**Problem**
The only thing to send back is the number of lines below that hold the string "Professionals".

Source data:
**********

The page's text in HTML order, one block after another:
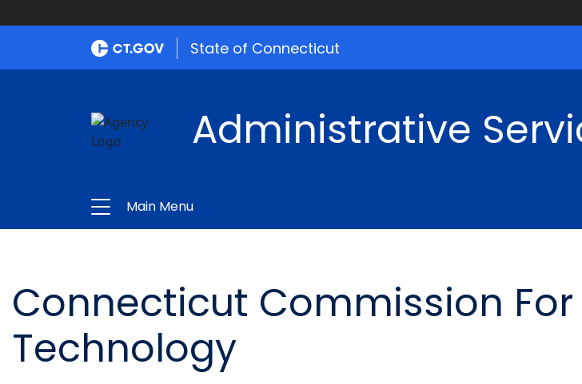
State of Connecticut
Administrative
Main Menu
Connecticut Commission
Technology
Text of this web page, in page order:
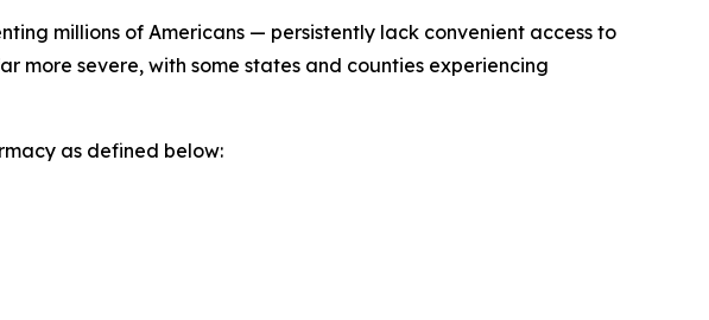
millions of Americans — persistently lack convenient access to
more severe, with some states and counties experiencing
as defined below:
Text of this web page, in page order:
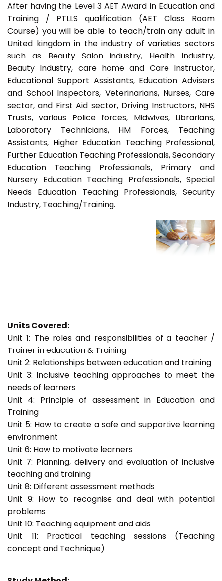
After having the Level 3 AET Award in Education and
Training / PTLLS qualification (AET Class Room
Course) you will be able to teach/train any adult in
United kingdom in the industry of varieties sectors
such as Beauty Salon industry, Health Industry,
Beauty Industry, care home and Care Instructor,
Educational Support Assistants, Education Advisers
and School Inspectors, Veterinarians, Nurses, Care
sector, and First Aid sector, Driving Instructors, NHS
Trusts, various Police forces, Midwives, Librarians,
Laboratory Technicians, HM Forces, Teaching
Assistants, Higher Education Teaching Professional,
Further Education Teaching Professionals, Secondary
Education Teaching Professionals, Primary and
Nursery Education Teaching Professionals, Special
Needs Education Teaching Professionals, Security
Industry, Teaching/Training.
Units Covered:
Unit 1: The roles and responsibilities of a teacher /
Trainer in education & Training
Unit 2: Relationships between education and training
Unit 3: Inclusive teaching approaches to meet the
needs of learners
Unit 4: Principle of assessment in Education and
Training
Unit 5: How to create a safe and supportive learning
environment
Unit 6: How to motivate learners
Unit 7: Planning, delivery and evaluation of inclusive
teaching and training
Unit 8: Different assessment methods
Unit 9: How to recognise and deal with potential
problems
Unit 10: Teaching equipment and aids
Unit 11: Practical teaching sessions (Teaching
concept and Technique)
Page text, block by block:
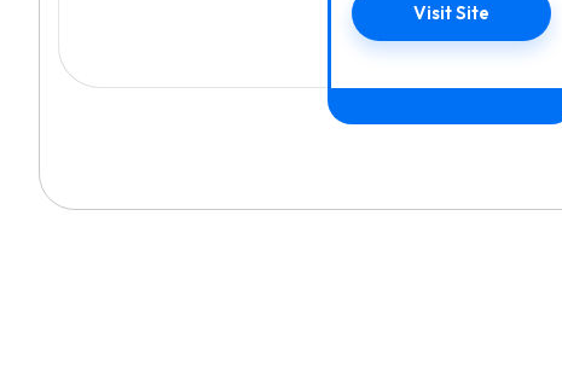
Visit Site
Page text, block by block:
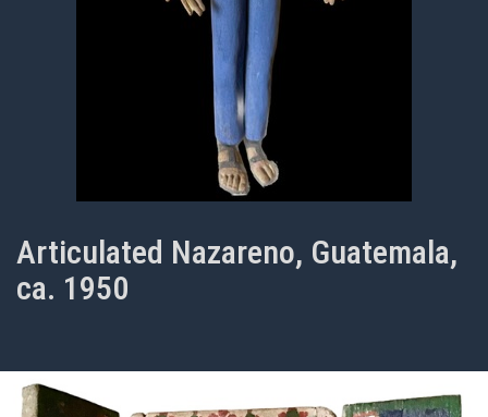
Articulated Nazareno, Guatemala,
ca. 1950
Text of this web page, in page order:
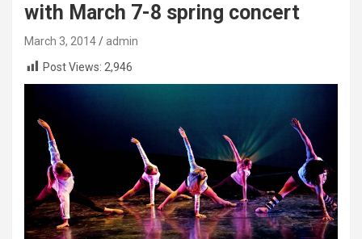
with March 7-8 spring concert
March 3, 2014
admin
Post Views: 2,946

**********

**Response area**
4